С другого конца палаты слышались жалостные вздохи изрубленного француза:

— Меs pauvres enfants! Меs pauvres enfants! Бедные мои дети, бедные мои дети!

В бурной и полной приключений жизни, которую вел наемник, он, наверное, не раз забывал, что женат и имеет детей. Но теперь, в час страдания, когда он уже почувствовал на себе ледяное дыхание смерти, он вспомнил о близких и жалобно застонал.

— Wasser! Dieser Durst, dieser schreckliche Durst! Воды, хочу пить! Дайте пить! — шептал другой, с блуждающим взглядом и пылающим жаром лицом.

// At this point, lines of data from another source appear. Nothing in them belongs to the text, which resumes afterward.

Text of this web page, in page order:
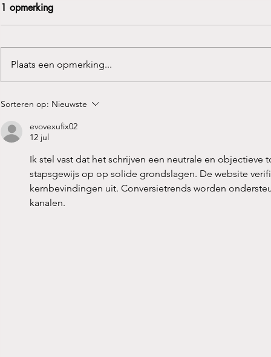
“Zitten de tropenjaren er al
1 opmerking
Plaats een opmerking...
Sorteren op: Nieuwste
evovexufix02
12 jul
Ik stel vast dat het schrijven een neutrale en
stapsgewijs op op solide grondslagen. De website
kernbevindingen uit. Conversietrends worden
kanalen.
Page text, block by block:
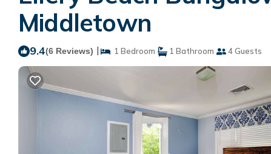
Middletown
9.4(6 Reviews) | 1 Bedroom 1 Bathroom 4 Guests
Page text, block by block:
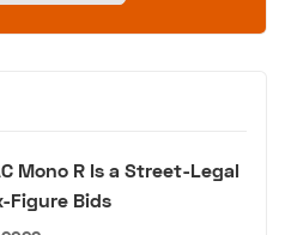
Mono R Is a Street-Legal
Figure Bids
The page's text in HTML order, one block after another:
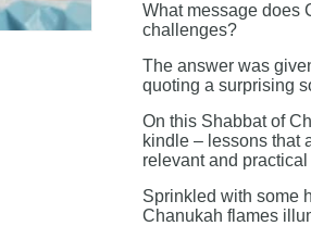
What message does
challenges?
The answer was
quoting a surprising
On this Shabbat of
kindle – lessons that
relevant and
Sprinkled with some
Chanukah flames
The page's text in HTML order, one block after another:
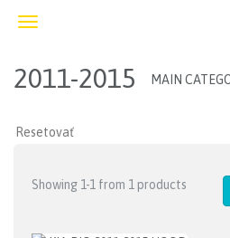
Toggle
2011-2015 MAIN
Showing 1-1 from 1 products
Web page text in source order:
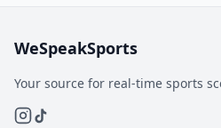
WeSpeakSports
Your source for real-time sports
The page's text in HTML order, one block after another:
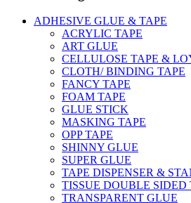
ADHESIVE GLUE & TAPE
ACRYLIC TAPE
ART GLUE
CELLULOSE TAPE &
CLOTH/ BINDING TAPE
FANCY TAPE
FOAM TAPE
GLUE STICK
MASKING TAPE
OPP TAPE
SHINNY GLUE
SUPER GLUE
TAPE DISPENSER &
TISSUE DOUBLE SIDED
TRANSPARENT GLUE
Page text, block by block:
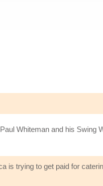
Whiteman and his Swing
is trying to get paid for
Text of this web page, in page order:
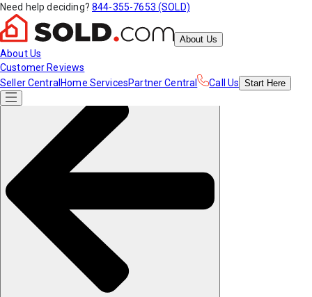
Need help deciding? 844-355-7653 (SOLD)
About Us
About Us
Customer Reviews
Seller Central Home ServicesPartner Central Call Us Start Here
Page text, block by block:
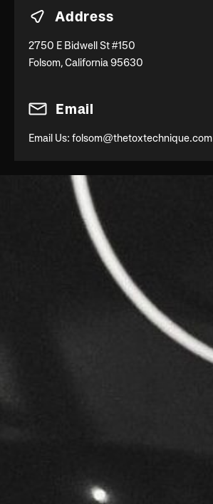
Address
2750 E Bidwell St #150
Folsom, California 95630
Email
Email Us: folsom@thetoxtechnique.com
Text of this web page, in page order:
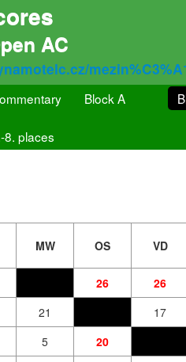
AC
Block A
8. places
MW OS VD
26 26
21 17
5 20
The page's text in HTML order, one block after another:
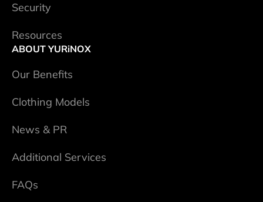
Security
Resources
ABOUT YURiNOX
Our Benefits
Clothing Models
News & PR
Additional Services
FAQs
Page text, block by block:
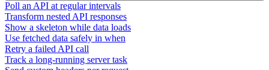
Poll an API at regular intervals
Transform nested API responses
Show a skeleton while data loads
Use fetched data safely in when
Retry a failed API call
Track a long-running server task
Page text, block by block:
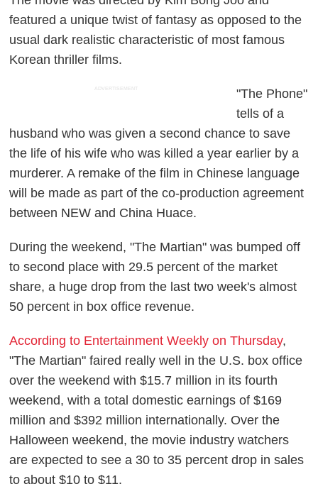
featured a unique twist of fantasy as opposed to the
usual dark realistic characteristic of most famous
Korean thriller films.
ADVERTISEMENT
"The Phone"
tells of a
husband who was given a second chance to save
the life of his wife who was killed a year earlier by a
murderer. A remake of the film in Chinese language
will be made as part of the co-production agreement
between NEW and China Huace.
During the weekend, "The Martian" was bumped off
to second place with 29.5 percent of the market
share, a huge drop from the last two week's almost
50 percent in box office revenue.
According to Entertainment Weekly on Thursday,
"The Martian" faired really well in the U.S. box office
over the weekend with $15.7 million in its fourth
weekend, with a total domestic earnings of $169
million and $392 million internationally. Over the
Halloween weekend, the movie industry watchers
are expected to see a 30 to 35 percent drop in sales
to about $10 to $11.
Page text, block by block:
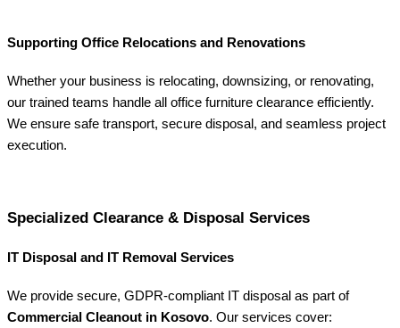
Supporting Office Relocations and Renovations
Whether your business is relocating, downsizing, or renovating,
our trained teams handle all office furniture clearance efficiently.
We ensure safe transport, secure disposal, and seamless project
execution.
Specialized Clearance & Disposal Services
IT Disposal and IT Removal Services
We provide secure, GDPR-compliant IT disposal as part of
Commercial Cleanout in Kosovo. Our services cover:
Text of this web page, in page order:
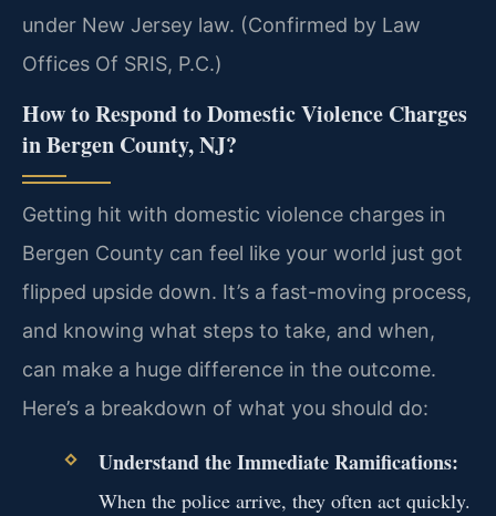
under New Jersey law. (Confirmed by Law
Offices Of SRIS, P.C.)
How to Respond to Domestic Violence Charges
in Bergen County, NJ?
Getting hit with domestic violence charges in
Bergen County can feel like your world just got
flipped upside down. It’s a fast-moving process,
and knowing what steps to take, and when,
can make a huge difference in the outcome.
Here’s a breakdown of what you should do:
Understand the Immediate Ramifications:
When the police arrive, they often act quickly.
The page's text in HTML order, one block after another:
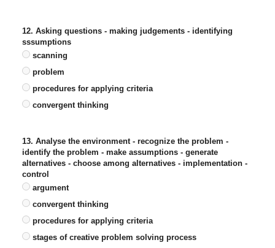
12. Asking questions - making judgements - identifying
sssumptions
scanning
problem
procedures for applying criteria
convergent thinking
13. Analyse the environment - recognize the problem -
identify the problem - make assumptions - generate
alternatives - choose among alternatives - implementation -
control
argument
convergent thinking
procedures for applying criteria
stages of creative problem solving process
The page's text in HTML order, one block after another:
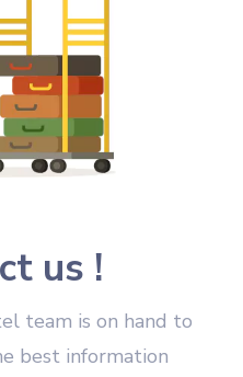
us !
team is on hand to
best information
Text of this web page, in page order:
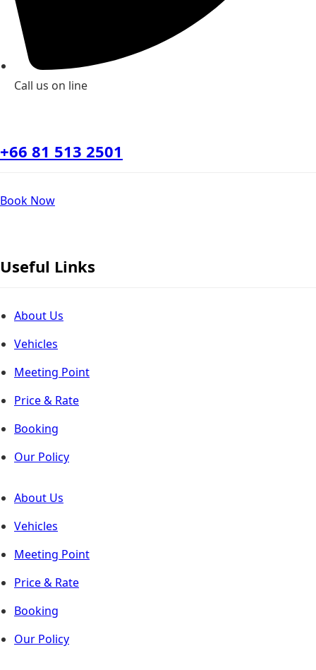
Call us on line
+66 81 513 2501
Book Now
Useful Links
About Us
Vehicles
Meeting Point
Price & Rate
Booking
Our Policy
About Us
Vehicles
Meeting Point
Price & Rate
Booking
Our Policy
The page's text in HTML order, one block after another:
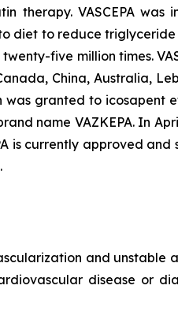
therapy. VASCEPA was
diet to reduce triglyceride
five million times.
China, Australia,
was granted to icosapent
name VAZKEPA. In
is currently approved and
and unstable
disease or
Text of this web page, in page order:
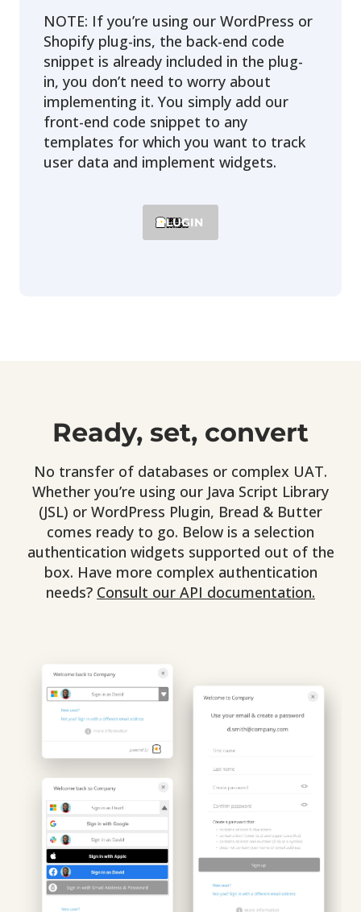
NOTE: If you’re using our WordPress or
Shopify plug-ins, the back-end code
snippet is already included in the plug-
in, you don’t need to worry about
implementing it. You simply add our
front-end code snippet to any
templates for which you want to track
user data and implement widgets.
PLUGIN
Ready, set, convert
No transfer of databases or complex UAT.
Whether you’re using our Java Script Library
(JSL) or WordPress Plugin, Bread & Butter
comes ready to go. Below is a selection
authentication widgets supported out of the
box. Have more complex authentication
needs? Consult our API documentation.
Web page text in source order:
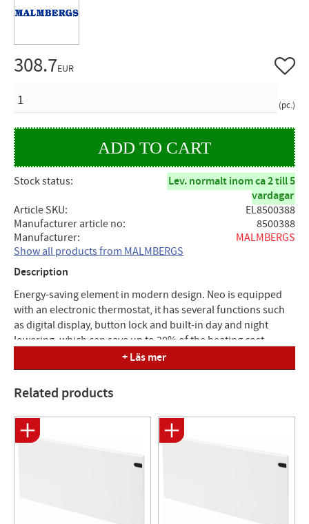
308.7EUR
pc.
Add to
Stock status
Lev. normalt inom ca 2 till 5
vardagar
Article SKU
EL8500388
Manufacturer article no
8500388
Manufacturer
MALMBERGS
Show all products from MALMBERGS
Description
Energy-saving element in modern design. Neo is equipped
with an electronic thermostat, it has several functions such
as digital display, button lock and built-in day and night
lowering, which can save up to 20% of the heating cost.
Equipped with overheating protection.
a junction box. Build : 85 mm from wall.
Dimensions (LxH): 1050x200 mm
+ Läs mer
Related products
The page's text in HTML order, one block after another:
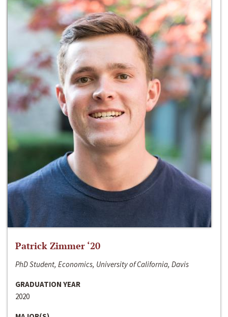
Patrick Zimmer ‘20
PhD Student, Economics, University of California, Davis
GRADUATION YEAR
2020
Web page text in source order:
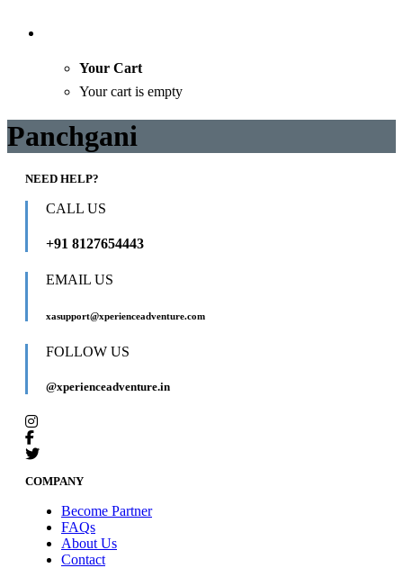
Your Cart
Your cart is empty
Panchgani
NEED HELP?
CALL US
+91 8127654443
EMAIL US
xasupport@xperienceadventure.com
FOLLOW US
@xperienceadventure.in
COMPANY
Become Partner
FAQs
About Us
Contact
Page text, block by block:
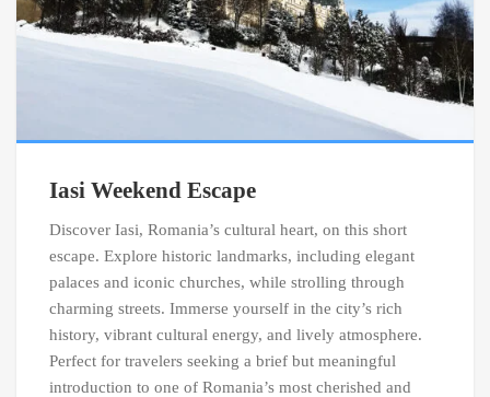
Iasi Weekend Escape
Discover Iasi, Romania’s cultural heart, on this short
escape. Explore historic landmarks, including elegant
palaces and iconic churches, while strolling through
charming streets. Immerse yourself in the city’s rich
history, vibrant cultural energy, and lively atmosphere.
Perfect for travelers seeking a brief but meaningful
introduction to one of Romania’s most cherished and

Достаточно было Зузанке взглянуть на его потрескавшиеся губы, чтобы она сразу поняла, чего он просит, и поднесла ему кружку.

Больше всего беспокоили ее двое. Они были явно моложе ее, но война отметила их уже на всю жизнь.

Одному только что отрезали ногу. Когда Зузанка подошла к нему, он заговорил умоляюще:

— Nem akarok meg meghalni! Не хочется умирать!

Как будто он просил отогнать от него смерть; как будто в ее силах было сохранить ему жизнь. Но Зузанка не понимала его слов. Он был венгр, и никто из его соседей не понимал его. Раненых венгров в госпитале почти совсем не было. Все скрылись, как только разгорелся бой.

Другой, светловолосый, красивый, повторял только одно слово, которое все понимали; и, однако, по этому слову нельзя было определить, к какому народу принадлежит он.

— Мама! Мама! — стонал он с отчаянием.

У него была горячка, пуля застряла в животе. Он уже не отдавал себе отчета, где находится, потому что, когда Зузанка приложила к его горящему лбу влажные салфетки, он прошептал с благодарностью и облегчением:

— Ох, мама!

Врачи работали без отдыха, и Зузанка помогала им. Там, где они не могли помочь своей наукой, прикосновение женской руки успокаивало боль.

Перед рассветом, когда они уже сделали все и могли некоторое время отдохнуть, Вавринец опять попросил Есениуса:

— Уходите, ваша магнифиценция. Еще есть время.

Есениус устало улыбнулся и покачал головой:

— Я не могу оставить университет… Не могу оставить этих несчастных… — и показал на десятки страждущих вокруг.

Вавринец больше не просил его уходить.

А когда в обед они вернулись в Главную коллегию, по дороге повстречались им первые императорские солдаты, вторгшиеся в Прагу. Вавринец промолвил грустно:

— Жаль, что вы не использовали последней возможности, ваша магнифиценция… Вы понимаете, что нынче ночью, возможно, проиграли жизнь?

Есениус остановился, взглянул в глаза Вавринцу долгим взглядом и ответил твердо:

— Возможно. Но я сохранил честь.

И эти слова сняли у него с сердца тяжесть, которая до сих пор мучила его.